The liver and omentum were chosen because they are the primary glucose storage sites and because they are the classical and a promising alternative site for islet transplantation, respectively [29]. The characterisation of these two sites has never been done in terms of inflammation and oxidative stress in relation to glycaemic regulation. Indeed, in this study, we showed that high glucose fluctuations increased oxidative stress in both the liver and omentum. During islet transplantation, it has been shown that the graft can be highly sensitive to inflammation and oxidative stress [3032] which could lead to an early loss of the transplanted tissue. This study highlights the importance of glycaemic regulation before islet transplantation, since it can be critical for engraftment outcome. Oxidative stress is particularly relevant and dangerous for the transplanted islets, which are among those tissues that have the lowest levels of intrinsic antioxidant defenses [33]. As shown in the present study, continuous delivery of insulin was able to maintain normoglycaemia and consequently decreased oxidative stress and inflammation. As we showed, these two sites were rich in ROS in the diabetic state, and although endogenous ROS in physiological concentrations do help to maintain homeostasis, they can still cause chronic oxidative stress and adverse effects when they accumulate. It is well described that diabetes complications are generated by a high level of circulating glucose. Some studies [34] have highlighted the loss of animals as a result of severe hyperglycaemia complications and the dilemma of having to keep animals in a diabetic state for a long period while waiting for islets from, for example, human material. At this time, pumps seem to be the best option, because they can be removed at any time and can keep animals in good health while waiting for available material for islet transplantation, by limiting the adverse effects of diabetes. This study highlights the need to properly manage the diabetes before transplantation in order to allow islets to be engrafted in a healthy environment without glucotoxicity, oxidative stress, and inflammation [35].

In addition, this study was important for highlighting the differences observed in terms of metabolism, inflammation, and oxidative stress in rats treated with the same amount of insulin, a comparison that would not have been possible using different insulin doses. In fact, in diabetes studies, researchers use many different ways to implement insulin therapies. Firstly, the type and the origin of insulin types vary: slow or rapid, human, porcine, and so forth. Secondly, doses are also not so well defined, being anywhere from 1 IU to 15 IU [36]. Making the comparison even more complex, several models of pumps exist (osmotic pumps [37, 38] or preloaded implants, also named insulin pellets [35, 39]). Unlike the case of preloaded insulin pellets, osmotic pumps need to be filled manually. Although these main differences may seem to be minor, they are in fact highly important in comparison studies, as proven by the differences observed in this study under treatment conditions that appear to be the same.

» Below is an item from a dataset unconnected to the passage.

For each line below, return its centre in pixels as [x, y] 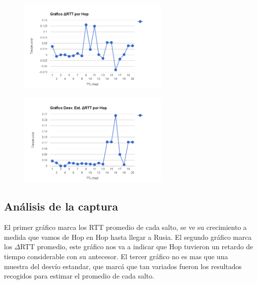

In conclusion, our comparison of the two modes of insulin delivery promotes the use of continuous insulin administration, in terms of feasibility and good results. In fact, pumps require no daily injection and facilitate rat follow-up. The well-being of the animals and the homogeneity of the results permit researchers to limit the numbers of animals and experiments used to build solid and reproducible results, as confirmed by other studies [40]. Continuous insulin release has a positive effect on rat metabolism (glycaemia, weight gain) and can limit adverse effects of the diabetic state (oxidative stress and inflammation). Additionally, this study highlights the limitations of comparative studies, as different insulin therapies could modify the metabolic parameters.

Competing Interests

The authors declare that they have no competing interests.